Dataset records:
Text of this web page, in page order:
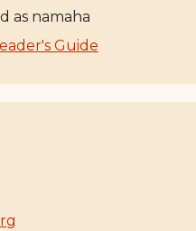
as namaha
Guide
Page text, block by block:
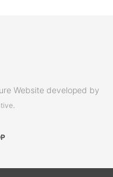
Website developed by
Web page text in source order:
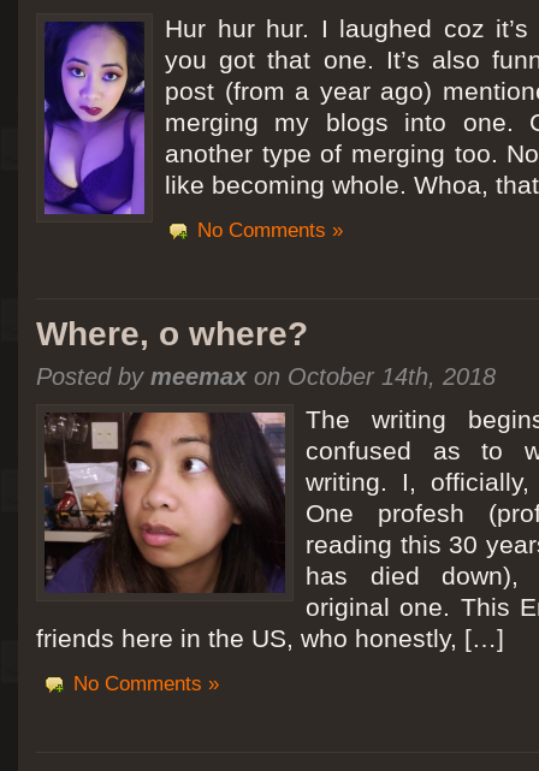
[San Diego Trip 2011] Ballooning in Perris
It sounded like Ballooning in Paris right? Well, we can all dream. But Perris
picturesque adventure as you’ll probably see below. Burnt hair or not, a must
Leaving San Diego at 3am, we went to Perris to get a ride on a hot air
Hur hur hur. I laughed coz
you got that one. It’s also
post (from a year ago)
merging my blogs into one.
another type of merging too.
like becoming whole. Whoa,
No Comments »
Where, o where?
Posted by meemaxon October 14th, 2018
The writing
confused as to
writing. I,
One profesh
reading this 30
has died
original one. This
friends here in the US, who honestly, […]
No Comments »
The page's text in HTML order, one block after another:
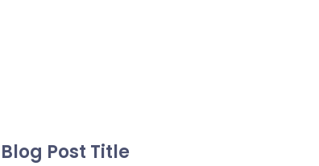
Blog Post Title
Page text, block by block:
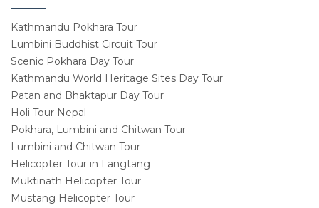
Kathmandu Pokhara Tour
Lumbini Buddhist Circuit Tour
Scenic Pokhara Day Tour
Kathmandu World Heritage Sites Day Tour
Patan and Bhaktapur Day Tour
Holi Tour Nepal
Pokhara, Lumbini and Chitwan Tour
Lumbini and Chitwan Tour
Helicopter Tour in Langtang
Muktinath Helicopter Tour
Mustang Helicopter Tour
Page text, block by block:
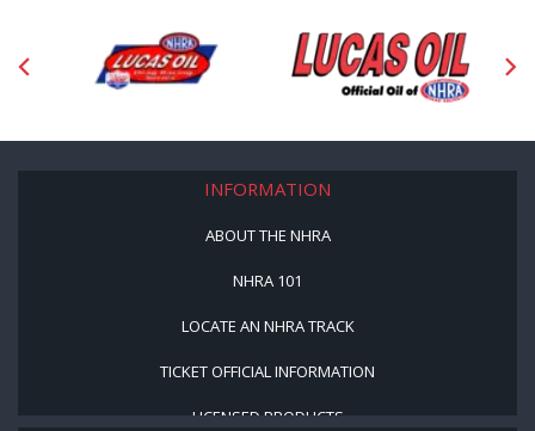
INFORMATION
ABOUT THE NHRA
NHRA 101
LOCATE AN NHRA TRACK
TICKET OFFICIAL INFORMATION
LICENSED PRODUCTS
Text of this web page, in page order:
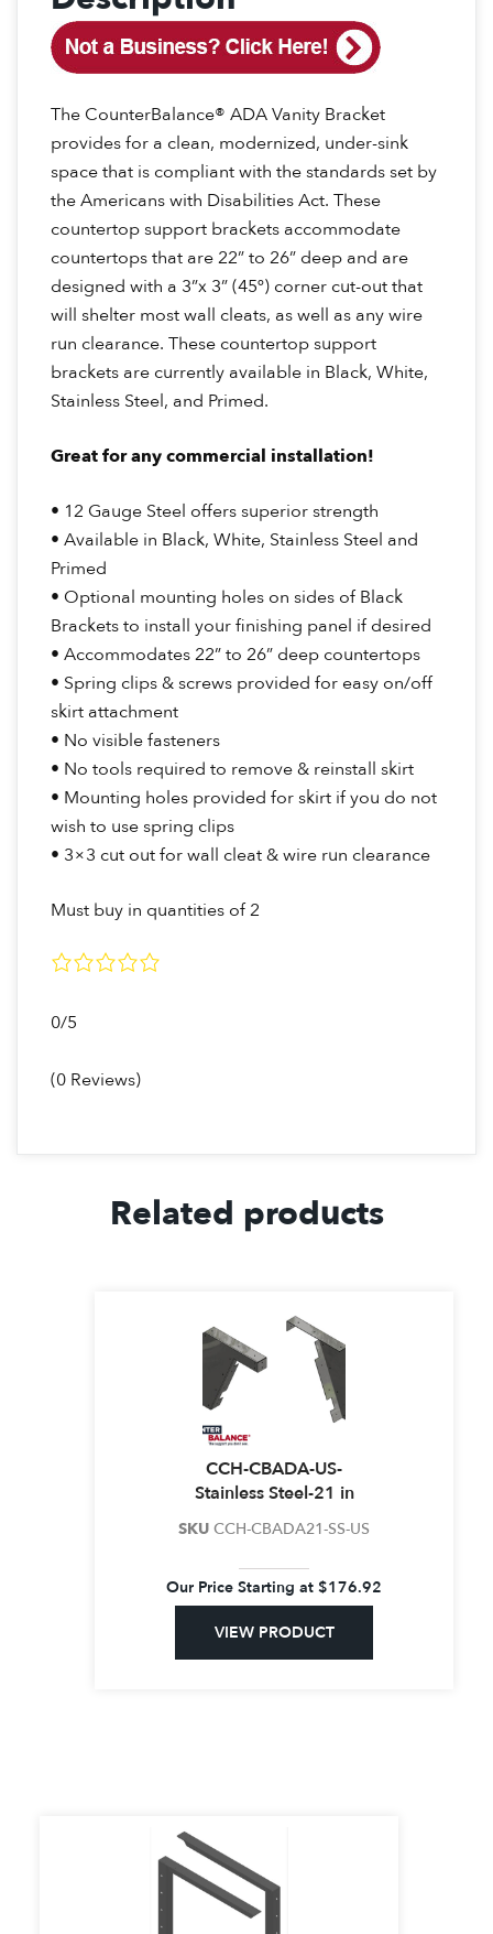
The CounterBalance® ADA Vanity Bracket
provides for a clean, modernized, under-sink
space that is compliant with the standards set by
the Americans with Disabilities Act. These
countertop support brackets accommodate
countertops that are 22” to 26” deep and are
designed with a 3”x 3” (45º) corner cut-out that
will shelter most wall cleats, as well as any wire
run clearance. These countertop support
brackets are currently available in Black, White,
Stainless Steel, and Primed.
Great for any commercial installation!
• 12 Gauge Steel offers superior strength
• Available in Black, White, Stainless Steel and
Primed
• Optional mounting holes on sides of Black
Brackets to install your finishing panel if desired
• Accommodates 22” to 26” deep countertops
• Spring clips & screws provided for easy on/off
skirt attachment
• No visible fasteners
• No tools required to remove & reinstall skirt
• Mounting holes provided for skirt if you do not
wish to use spring clips
• 3×3 cut out for wall cleat & wire run clearance
Must buy in quantities of 2
0/5
(0 Reviews)
Related products
CCH-CBADA-US-
Stainless Steel-21 in
SKU CCH-CBADA21-SS-US
Our Price Starting at $176.92
VIEW PRODUCT

Action item: Would you copy out, exactly and with no pictures, only the lines above from the one that contains "Helicopter Tour in Langtang" through the one that contains "run clearance. These countertop support"?

Task result:
Helicopter Tour in Langtang
Muktinath Helicopter Tour
Mustang Helicopter Tour
Page text, block by block:
INFORMATION
ABOUT THE NHRA
NHRA 101
LOCATE AN NHRA TRACK
TICKET OFFICIAL INFORMATION
LICENSED PRODUCTS
Text of this web page, in page order:
The CounterBalance® ADA Vanity Bracket
provides for a clean, modernized, under-sink
space that is compliant with the standards set by
the Americans with Disabilities Act. These
countertop support brackets accommodate
countertops that are 22” to 26” deep and are
designed with a 3”x 3” (45º) corner cut-out that
will shelter most wall cleats, as well as any wire
run clearance. These countertop support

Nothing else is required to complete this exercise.